What you have to do
The listing below holds a line with "oscillation patterns on" and a later line with "and the breadboard". Write out those two lines and every line between them, exactly, and nothing else.

┄┄┄┄┄┄┄┄┄┄

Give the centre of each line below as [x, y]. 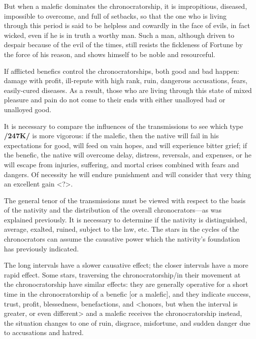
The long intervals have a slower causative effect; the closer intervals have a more [126, 265]
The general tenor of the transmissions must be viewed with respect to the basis [125, 200]
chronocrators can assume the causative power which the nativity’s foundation [122, 239]
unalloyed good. [28, 109]
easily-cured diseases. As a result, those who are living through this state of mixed [128, 90]
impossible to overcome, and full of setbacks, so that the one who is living [115, 15]
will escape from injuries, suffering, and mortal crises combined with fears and [122, 164]
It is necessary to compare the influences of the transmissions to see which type [124, 126]
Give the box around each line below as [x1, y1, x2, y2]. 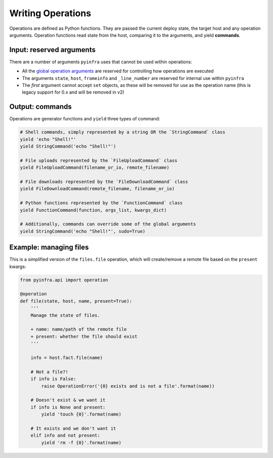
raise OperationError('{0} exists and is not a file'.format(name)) [41, 383, 215, 389]
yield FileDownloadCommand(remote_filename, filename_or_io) [20, 186, 175, 192]
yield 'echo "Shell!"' [20, 136, 76, 142]
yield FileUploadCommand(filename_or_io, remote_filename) [20, 165, 169, 170]
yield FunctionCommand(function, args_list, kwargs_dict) [20, 207, 167, 213]
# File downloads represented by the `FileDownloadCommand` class [20, 179, 188, 185]
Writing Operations [9, 8, 92, 19]
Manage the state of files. [30, 312, 101, 318]
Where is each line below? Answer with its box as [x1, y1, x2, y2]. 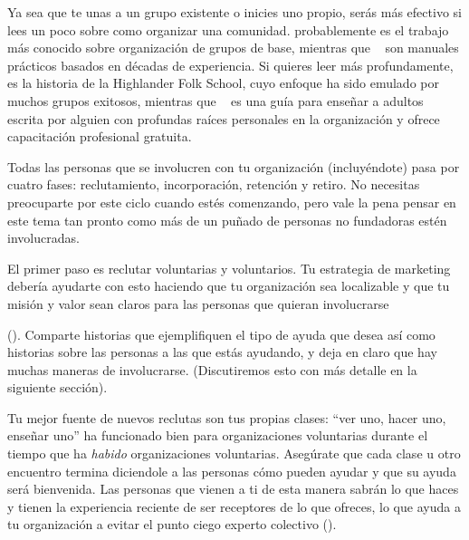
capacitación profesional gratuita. [7, 127, 192, 146]
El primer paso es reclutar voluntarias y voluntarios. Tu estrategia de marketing [7, 258, 451, 277]
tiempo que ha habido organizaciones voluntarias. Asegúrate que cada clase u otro [7, 444, 461, 463]
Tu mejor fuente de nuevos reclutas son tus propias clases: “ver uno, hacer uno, [7, 408, 446, 427]
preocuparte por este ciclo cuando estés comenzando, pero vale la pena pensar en [7, 192, 456, 211]
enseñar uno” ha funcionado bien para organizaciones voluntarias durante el [7, 426, 428, 445]
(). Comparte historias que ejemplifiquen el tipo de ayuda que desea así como [7, 324, 435, 343]
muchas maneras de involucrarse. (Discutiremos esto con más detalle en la [7, 360, 417, 379]
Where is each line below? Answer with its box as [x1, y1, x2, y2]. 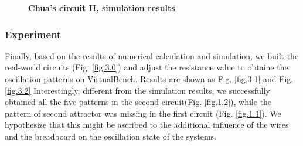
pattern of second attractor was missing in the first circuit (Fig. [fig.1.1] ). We [5, 107, 281, 119]
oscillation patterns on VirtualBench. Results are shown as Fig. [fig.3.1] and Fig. [5, 73, 294, 84]
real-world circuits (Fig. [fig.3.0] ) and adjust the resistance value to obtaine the [5, 61, 288, 73]
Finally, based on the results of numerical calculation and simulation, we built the [5, 49, 299, 62]
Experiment [5, 26, 62, 41]
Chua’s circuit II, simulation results [28, 2, 175, 13]
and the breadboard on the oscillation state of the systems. [5, 130, 216, 142]
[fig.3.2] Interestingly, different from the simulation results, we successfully [5, 84, 270, 96]
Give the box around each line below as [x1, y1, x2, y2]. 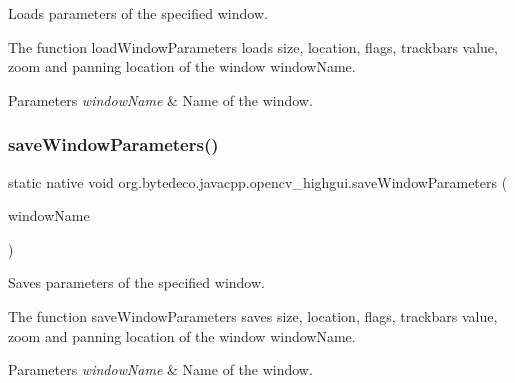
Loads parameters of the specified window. [8, 3, 268, 23]
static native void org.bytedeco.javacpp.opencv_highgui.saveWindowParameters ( [8, 171, 508, 192]
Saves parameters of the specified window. [8, 272, 265, 293]
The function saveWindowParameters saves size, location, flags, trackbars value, [8, 305, 498, 326]
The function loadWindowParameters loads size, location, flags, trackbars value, [8, 36, 498, 57]
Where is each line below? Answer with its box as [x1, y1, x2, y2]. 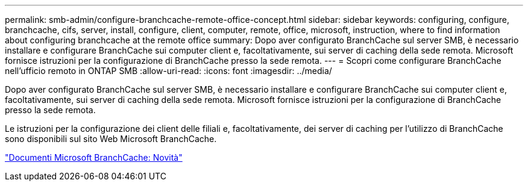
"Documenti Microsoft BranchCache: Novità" [5, 152, 183, 163]
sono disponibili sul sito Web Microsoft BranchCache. [5, 134, 217, 144]
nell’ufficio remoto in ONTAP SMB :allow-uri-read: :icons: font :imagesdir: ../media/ [5, 66, 332, 76]
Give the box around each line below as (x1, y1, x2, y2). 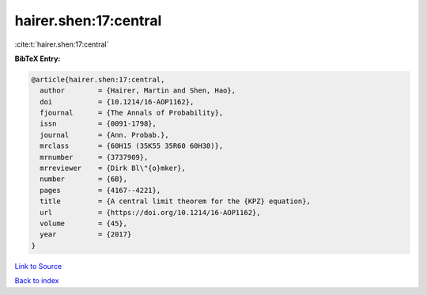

┄┄┄┄┄┄┄┄┄┄

Response to the task
oscillation patterns on VirtualBench. Results are shown as Fig. [fig.3.1] and Fig. [5, 73, 294, 84]
real-world circuits (Fig. [fig.3.0] ) and adjust the resistance value to obtaine the [5, 61, 288, 73]
Finally, based on the results of numerical calculation and simulation, we built the [5, 49, 299, 62]
Experiment [5, 26, 62, 41]
Chua’s circuit II, simulation results [28, 2, 175, 13]
and the breadboard on the oscillation state of the systems. [5, 130, 216, 142]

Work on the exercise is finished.